From: Michael Paquier <michael(dot)paquier(at)gmail(dot)com>
To: Heikki Linnakangas <hlinnaka(at)iki(dot)fi>
Cc: Andres Freund <andres(at)anarazel(dot)de>, PostgreSQL mailing lists <pgsql-bugs(at)postgresql(dot)org>
Subject: Re: Memory leak in XLOG reader facility when decoding records (caused by WAL refactoring)
Date: 2015-07-27 23:54:31
Message-ID: CAB7nPqTev+fS7GTVXw27e6O-kzrvnhg7Z88pUZzZGfdyu7WpnQ@mail.gmail.com
Views: Raw Message | Whole Thread | Download mbox | Resend email
Thread:
Lists: pgsql-bugs

On Tue, Jul 28, 2015 at 2:32 AM, Heikki Linnakangas <hlinnaka(at)iki(dot)fi> wrote:
> On 07/27/2015 04:40 AM, Michael Paquier wrote:
>>
>> On Mon, Jul 27, 2015 at 12:32 AM, Andres Freund <andres(at)anarazel(dot)de>
>> wrote:
>>>
>>> On 2015-07-23 22:50:12 +0900, Michael Paquier wrote:
>>>>
>>>>
>>>> While running valgring on pg_rewind, I have noticed that each new call
>>>> to XLogReadRecord leaks XLogReaderState->main_data and
>>>> XLogReaderState->blocks[block_id].data because each one of them is
>>>> palloc'd to store respectively the main data of the record and the
>>>> data attached to each block. I think that the most correct fix to
>>>> prevent the leak is to free those pointers when calling ResetDecoder()
>>>> which is used to reset a reader state between two records.
>>>
>>>
>>> I don't think that'd be a good fix. Isn't the idea here that we only
>>> allocate new buffers when the previous one is too small? Your fix will
>>> greatly increase the memory management overhead.
>>
>>
>> OK.
>>
>>>> ==46805== 154 bytes in 1 blocks are definitely lost in loss record 103
>>
>> of 167
>>>>
>>>> ==46805== at 0x6B1B: malloc (in
>>>>
>>
>> /usr/local/Cellar/valgrind/3.10.1/lib/valgrind/vgpreload_memcheck-amd64-darwin.so)
>>>>
>>>> ==46805== by 0x10000DB2D: pg_malloc_internal (fe_memutils.c:30)
>>>> ==46805== by 0x10000DE79: palloc (fe_memutils.c:118)
>>>> ==46805== by 0x1000052A0: DecodeXLogRecord (xlogreader.c:1203)
>>>> ==46805== by 0x100003AA9: XLogReadRecord (xlogreader.c:461)
>>>> ==46805== by 0x1000022F0: extractPageMap (parsexlog.c:78)
>>>> ==46805== by 0x10000188C: main (pg_rewind.c:280)
>>>
>>>
>>> Uh.

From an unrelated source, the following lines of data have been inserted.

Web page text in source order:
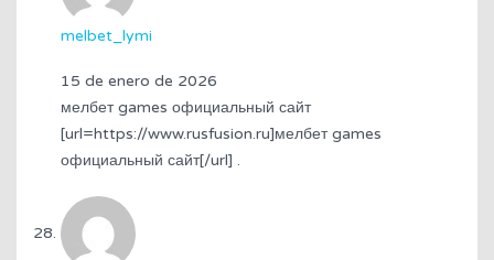
melbet_lymi
15 de enero de 2026
мелбет games официальный сайт
[url=https://www.rusfusion.ru]мелбет games
официальный сайт[/url] .
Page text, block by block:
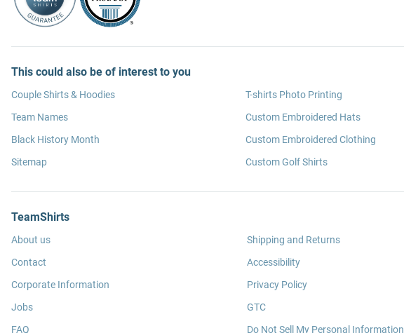
This could also be of interest to you
Couple Shirts & Hoodies
Team Names
Black History Month
Sitemap
T-shirts Photo Printing
Custom Embroidered Hats
Custom Embroidered Clothing
Custom Golf Shirts
TeamShirts
About us
Contact
Corporate Information
Jobs
FAQ
Shipping and Returns
Accessibility
Privacy Policy
GTC
Do Not Sell My Personal Information
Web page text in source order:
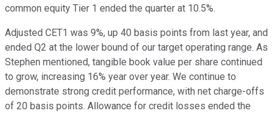
common equity Tier 1 ended the quarter at 10.5%.
Adjusted CET1 was 9%, up 40 basis points from last year, and
ended Q2 at the lower bound of our target operating range. As
Stephen mentioned, tangible book value per share continued
to grow, increasing 16% year over year. We continue to
demonstrate strong credit performance, with net charge-offs
of 20 basis points. Allowance for credit losses ended the
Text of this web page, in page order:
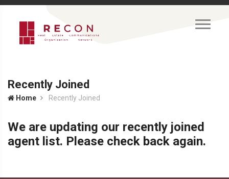
Recently Joined
Home Recently Joined

This is the leak?
>>> if (state->main_data_len > 0)
>>> {
>>> if (!state->main_data || state->main_data_len >
>>
>> state->main_data_bufsz)
>>>
>>> {
>>> if (state->main_data)g
>>> pfree(state->main_data);
>>> state->main_data_bufsz = state->main_data_len;
>>> state->main_data =
>>
>> palloc(state->main_data_bufsz); <--- here
>>>
>>> }
>>> memcpy(state->main_data, ptr, state->main_data_len);
>>> ptr += state->main_data_len;
>>> }
>>>
>>> Where/When are we leaking memory here? The previously used memory is
>>> freed before we allocate a larger buffer.
>>
>>
>> Yep, it is here, and it is not related to the calls of XLogReadRecord
>> actually, that's a problem in XLogReaderFree that relies on max_block_id,
>> which gets reinitialized to -1 between two records in ResetDecoder,
>> instead
>> of XLR_MAX_BLOCK_ID to clean up the data blocks when freeing the XLOG
>> reader (note: looking at memory leaks at night can lead to incorrect
>> conclusions). So for example if a first record uses some data blocks and
>> allocates buffers for some data, and then a second record uses no data
>> blocks, we'll leak. So that's less critical than I though as the couple
>> XLofReaderAllocate/XLogReaderFree is called only once in StartupXLOG,
>> still
>> that's a leak.
>>
>> Attached is a self-contained script able to show the problem if anybody
>> wants to check by himself (the other leaks related to pg_rewind are
>> addressed in another thread), and a patch that takes care of it.
>
>
> Thanks, committed. The leak was not actually in the "main_data" handling, as
> quoted in the above snippet, but in the per-block buffers.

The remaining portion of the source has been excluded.